Cannot bind to Active Directory

This also happens with Sierra. I've tried everything in this post and failed every time. My situation is a little different. I was trying to add a MacBookPro to MS Active Directory 2008r2 in a closed networked Lab. There is no routers in my environment, just a switch. I was not using a default gateway on anything in this environment. Everything seemed ok until I tried to add a MBP. Just for the heck of it I decided to add the DC's IP address for the "Router", Mac's default gateway setting and guess what, I was able to Bind it to AD. Hope this works for you. -Joel

I have exactly the same problem in my organization.

+1 here.

Updated my server from Mavericks to Yosemite and AD broke on me too.. Have not gone as deep troubleshooting as you but I find with my domain (domain.local) I cant resolve any of my internal resources.

After googling this it seems that this was apparant in Lion too which led me to here and this post.

I am in the same boat with you all. Any Mavericks computer will bind just fine. I have only updated one of our Mac's to Yosemite, and it will now not bind. Tells me that the host is not found. Using domain.local, no such luck..Apparently there is a pretty large issue from what I have read. Anyone found any steps that cures this?

+1

Same problem with our infrastructure. Yosemite won't bind to Windows Server 2012R2 domain. Macs < Yosemite bind just fine.

Having same issue with a Windows 2008 R2 server. I was able to bind to a Windows 2008 (not R2) server without any issue (with another computer at a different location) but the iMac where I am this morning stopped communicating to the AD after upgrading to Yosemite. It was working fine on Mavericks.

In order for the user to be able to work while waiting for a solution, I had to create a local user matching the AD one, made sure the computer is not bind to the AD anymore, then made sure the permission on the user folder (previously created by the AD account) are read/write for the new local user. Once that was done I was able to connect with the local user (matching the AD one) and the desktop, docks and all the files and settings came back. Now the user is able to work even if the authentication is now locally.

The following procedure worked for me:

1. Install Mavericks
2. Join AD Domain
3. Update to Yosemite

It takes an extra hour, but works.

I have had one work this way so far. I was on an older MBP 15", just updated to a 13" MBP with retina. It was already bound to the domain through ppen directory/active directory before the Yosemite upgrade. Upgraded to Yosemite, bind still works.

I am working from home today, no issues logging in. We have our infrastructure setup so that we deploy profiles to our devices using MDM from Meraki. There is one set of profiles that are sent to the machines ONLY when bound to the local directory, that gives the Macs a mobile account, allowing them to login the same off network as they do on. Trying this on YOSEMITE, it just fails to send these profiles, as it does not see the computer being bound to the domain.

This is a bummer, as I was planning on updating our machines first, and then binding. I will try in the coming weeks to bind to the domain, and then upgrade to verify that works still.

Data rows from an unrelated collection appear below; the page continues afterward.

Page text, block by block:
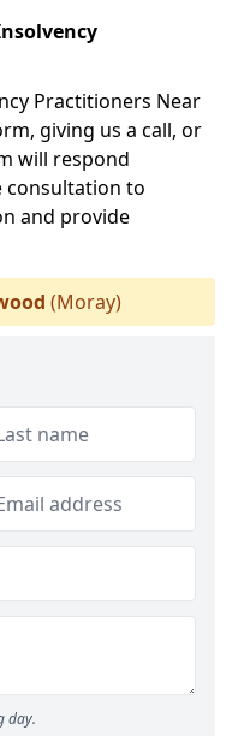
Practitioners Near
giving us a call, or
will respond
consultation to
and provide
(Moray)
day.
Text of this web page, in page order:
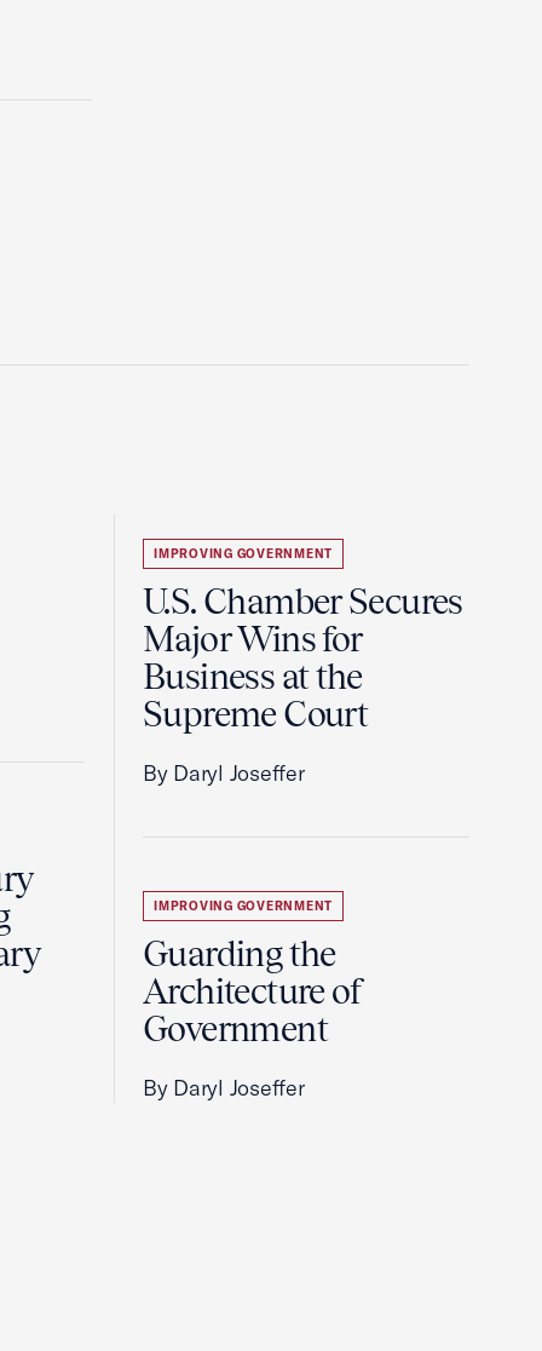
IMPROVING GOVERNMENT
U.S. Chamber Secures
Major Wins for
Business at the
Supreme Court
By Daryl Joseffer
IMPROVING GOVERNMENT
Guarding the
Architecture of
Government
By Daryl Joseffer
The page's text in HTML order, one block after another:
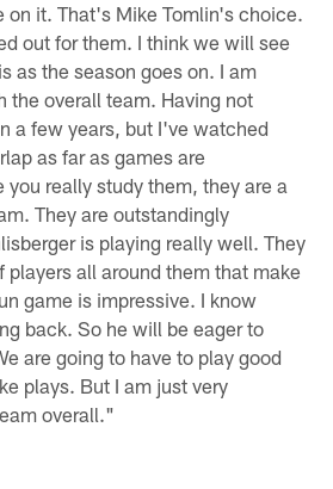
on it. That's Mike Tomlin's choice.
out for them. I think we will see
as the season goes on. I am
the overall team. Having not
a few years, but I've watched
as far as games are
really study them, they are a
They are outstandingly
is playing really well. They
players all around them that make
game is impressive. I know
back. So he will be eager to
are going to have to play good
plays. But I am just very
overall."
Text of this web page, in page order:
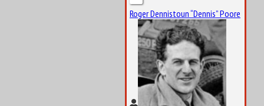
Roger Dennistoun “Dennis” Poore
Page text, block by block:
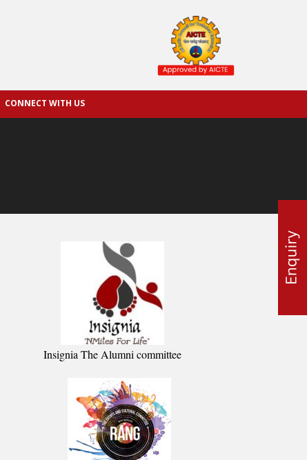
CONNECT WITH US
Insignia The Alumni committee
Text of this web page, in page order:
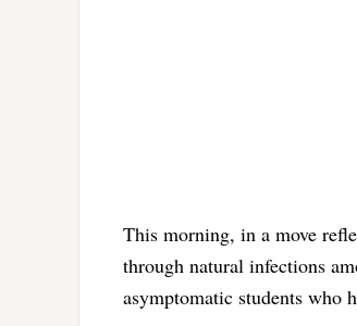
This morning, in a move
through natural infections
asymptomatic students who
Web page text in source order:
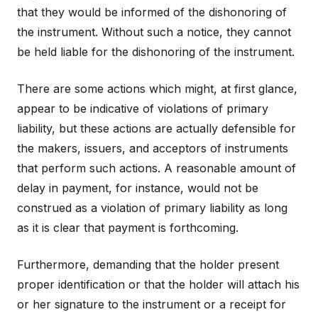
that they would be informed of the dishonoring of
the instrument. Without such a notice, they cannot
be held liable for the dishonoring of the instrument.
There are some actions which might, at first glance,
appear to be indicative of violations of primary
liability, but these actions are actually defensible for
the makers, issuers, and acceptors of instruments
that perform such actions. A reasonable amount of
delay in payment, for instance, would not be
construed as a violation of primary liability as long
as it is clear that payment is forthcoming.
Furthermore, demanding that the holder present
proper identification or that the holder will attach his
or her signature to the instrument or a receipt for
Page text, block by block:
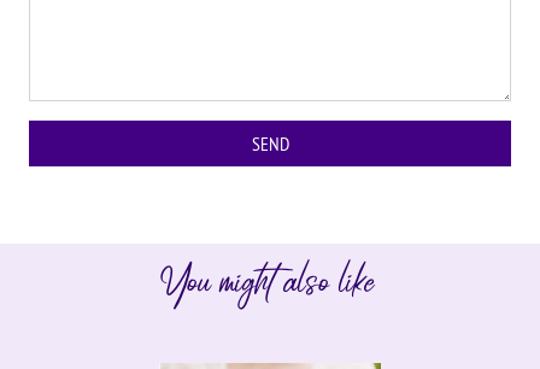
You might also like
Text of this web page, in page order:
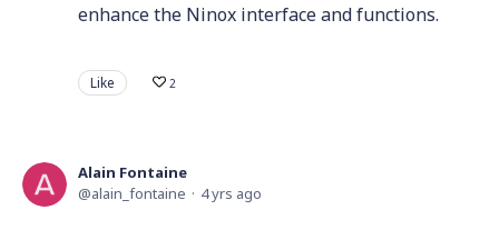
enhance the Ninox interface and functions.
Like 2
Alain Fontaine
alain_fontaine
4 yrs ago
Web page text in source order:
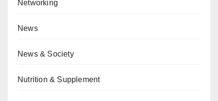
Networking
News
News & Society
Nutrition & Supplement
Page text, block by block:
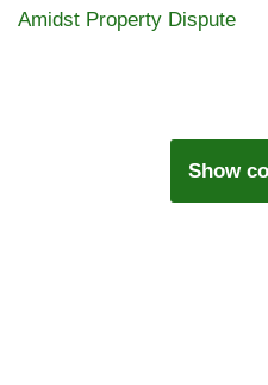
Amidst Property Dispute
Show
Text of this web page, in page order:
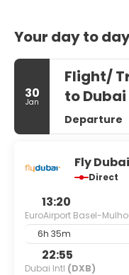
Your day to
30
Jan
Flight/
to Dubai
Departure
Fly
Direct
13:20
EuroAirport Basel-
6h 35m
22:55
Dubai Intl (DXB)
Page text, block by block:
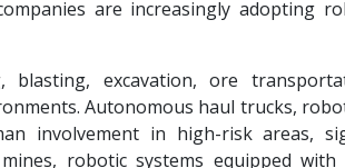
are increasingly adopting
excavation, ore
Autonomous haul trucks,
involvement in high-risk areas,
robotic systems equipped with
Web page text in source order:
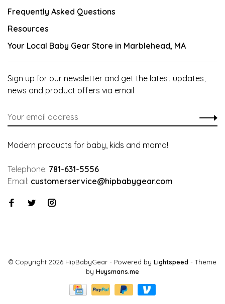
Frequently Asked Questions
Resources
Your Local Baby Gear Store in Marblehead, MA
Sign up for our newsletter and get the latest updates,
news and product offers via email
Modern products for baby, kids and mama!
Telephone: 781-631-5556
Email: customerservice@hipbabygear.com
© Copyright 2026 HipBabyGear - Powered by Lightspeed - Theme
by Huysmans.me
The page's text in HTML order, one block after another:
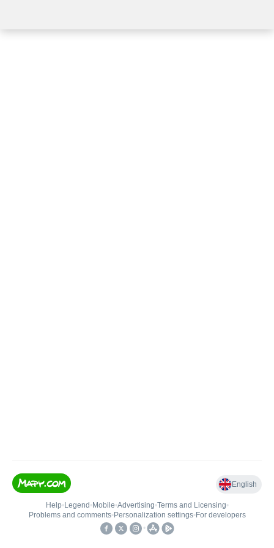
English
Help• Legend • Mobile•Advertising•Terms and Licensing•
Problems and comments• Personalization settings• For developers
•
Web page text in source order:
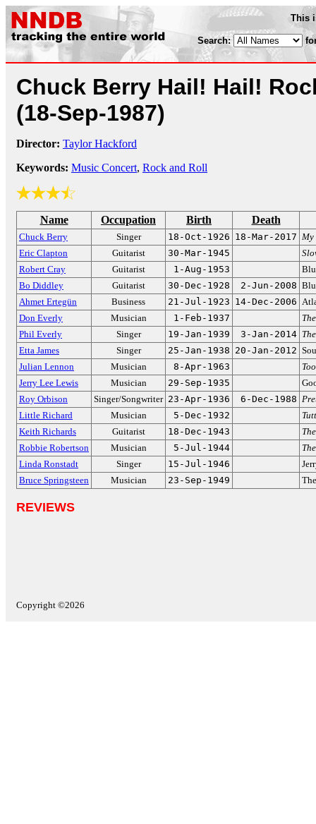
This
Search:
Chuck Berry Hail! Hail!
(18-Sep-1987)
Director: Taylor Hackford
Keywords: Music Concert, Rock and Roll
Name Occupation Birth Death
Chuck Berry Singer 18-Oct-1926 18-Mar-2017 My
Eric Clapton
Guitarist 30-Mar-1945
Robert Cray
Guitarist 1-Aug-1953
Bo Diddley
Guitarist 30-Dec-1928 2-Jun-2008
Ahmet Ertegün
Business 21-Jul-1923 14-Dec-2006
Don Everly
Musician 1-Feb-1937
Phil Everly
Singer 19-Jan-1939 3-Jan-2014
Etta James
Singer 25-Jan-1938 20-Jan-2012
Julian Lennon
Musician 8-Apr-1963
Jerry Lee Lewis
Musician 29-Sep-1935
Roy Orbison
Singer/Songwriter 23-Apr-1936 6-Dec-1988
Little Richard
Musician 5-Dec-1932
Keith Richards
Guitarist 18-Dec-1943
Robbie Robertson
Musician 5-Jul-1944
Linda Ronstadt
Singer 15-Jul-1946
Bruce Springsteen
Musician 23-Sep-1949
REVIEWS
Copyright ©2026
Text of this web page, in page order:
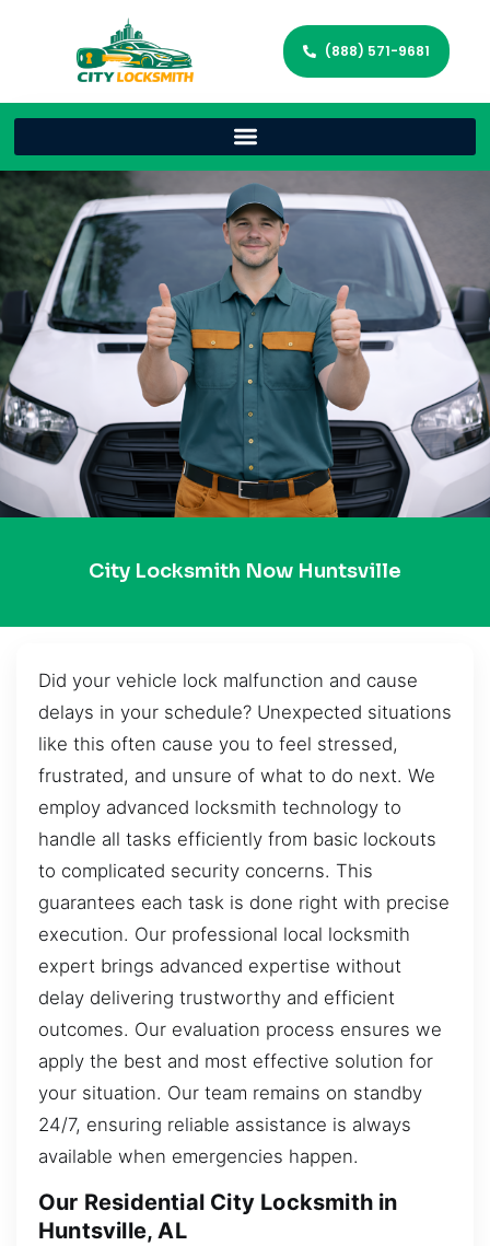
(888) 571-9681
City Locksmith Now Huntsville
Did your vehicle lock malfunction and cause
delays in your schedule? Unexpected situations
like this often cause you to feel stressed,
frustrated, and unsure of what to do next. We
employ advanced locksmith technology to
handle all tasks efficiently from basic lockouts
to complicated security concerns. This
guarantees each task is done right with precise
execution. Our professional local locksmith
expert brings advanced expertise without
delay delivering trustworthy and efficient
outcomes. Our evaluation process ensures we
apply the best and most effective solution for
your situation. Our team remains on standby
24/7, ensuring reliable assistance is always
available when emergencies happen.
Our Residential City Locksmith in
Huntsville, AL
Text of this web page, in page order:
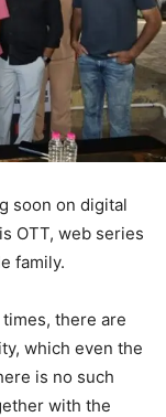
soon on digital
OTT, web series
family.
there are
which even the
is no such
with the
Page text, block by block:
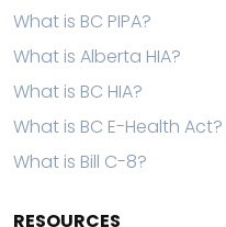
What is BC PIPA?
What is Alberta HIA?
What is BC HIA?
What is BC E-Health Act?
What is Bill C-8?
RESOURCES
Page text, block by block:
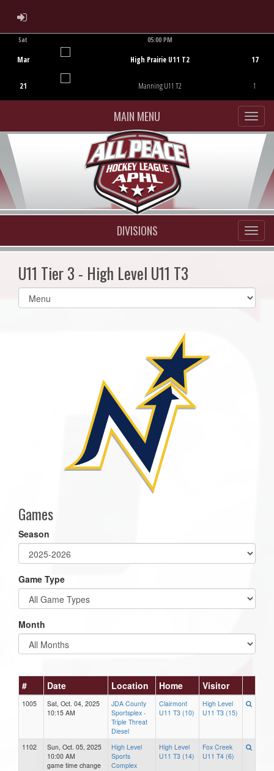
ADMIN LOGIN
Sat
Mar
21
05:00 PM
High Prairie U11 T2
Manning U11 T2
17
1
MAIN MENU
DIVISIONS
U11 Tier 3 - High Level U11 T3
Select
list(select
Games
Season
Game Type
Month
# Date Location Home Visitor
1005
Sat, Oct. 04, 2025
10:15 AM
JDA County
Sportsplex -
Triple Threat
Diesel
Clairmont
U11 T3 (10)
High Level
U11 T3 (15)
1102
Sun, Oct. 05, 2025
10:00 AM
game time change
High Level
Sports
Complex
High Level
U11 T3 (14)
Fox Creek
U11 T4 (6)
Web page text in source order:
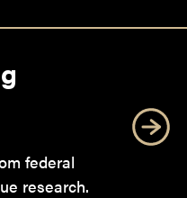
federal
research.
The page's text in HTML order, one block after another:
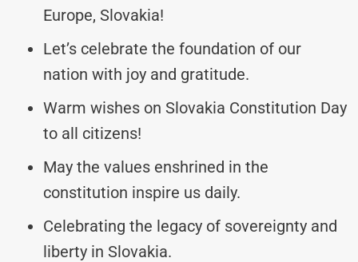
Europe, Slovakia!
Let’s celebrate the foundation of our
nation with joy and gratitude.
Warm wishes on Slovakia Constitution Day
to all citizens!
May the values enshrined in the
constitution inspire us daily.
Celebrating the legacy of sovereignty and
liberty in Slovakia.
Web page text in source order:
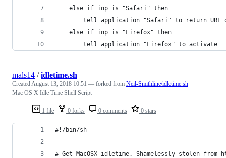
	else if inp is "Safari" then
tell application "Safari" to return URL
	else if inp is "Firefox" then
		tell application "Firefox" to activate
1 file 0 forks 0 comments 0 stars
mals14 /idletime.sh
CreatedAugust 13, 2018 10:51 — forked from Neil-Smithline/idletime.sh
Mac OS X Idle Time Shell Script
#!/bin/sh
# Get MacOSX idletime. Shamelessly stolen

add your ad domain to the DNS search domains. this allowed me to bind to the domain with Yosemite.

We are having as issue that might be related. Upgraded a server from Mavericks and Server 3.2.2 to Yosemite and Server 4.0 and have now lost the ability for users to authenticate using an Active Directory account on our Windows 2003 server. Authentication worked perfectly from the same computers before server upgrade to Yosemite 10.10 and Server 4.0. Directory Utility shows Active Directory. Editing of that Active Directory listing shows the correct forest and domain. I'm not certain that the Computer ID is correct. It does show the "Unbind" button which would imply that binding exists. The Active Directory list on the Windows 2003 server does list that Computer ID as being bound. It may seem silly but where does that ID come from --where do I check to see if that Computer ID is actually the ID for the server? I assume that it would still be correct after the upgrade --but maybe not? Maybe that isn't the problem at all? One more piece --I tried to Unbind by clicking the button in the Directory Utility --up popped a message that read "Unable to contact Domain Controller". I did not force the unbind as I figured I would not be able to rebind if the Domain Controller could not be contacted. Any ideas?

I can't edit my original post --I don't know why.

But I found were the Computer ID comes from. Network settings, WINS. It must get copied from there to Server Directory Utility settings.

+1 for this.

I used my FQDN in my search domains, and also used my AD servers as WINS servers.

Seemed to do the trick..

Windows Server 2008. Yosemite. FQDN in the DNS Search Domains. IP Address of Server for DNS, AD Server listed as WINS Server. I'm not having any luck either. It is a Yosemite only problem, and pretty disabling as far as being able to move forward with new computers.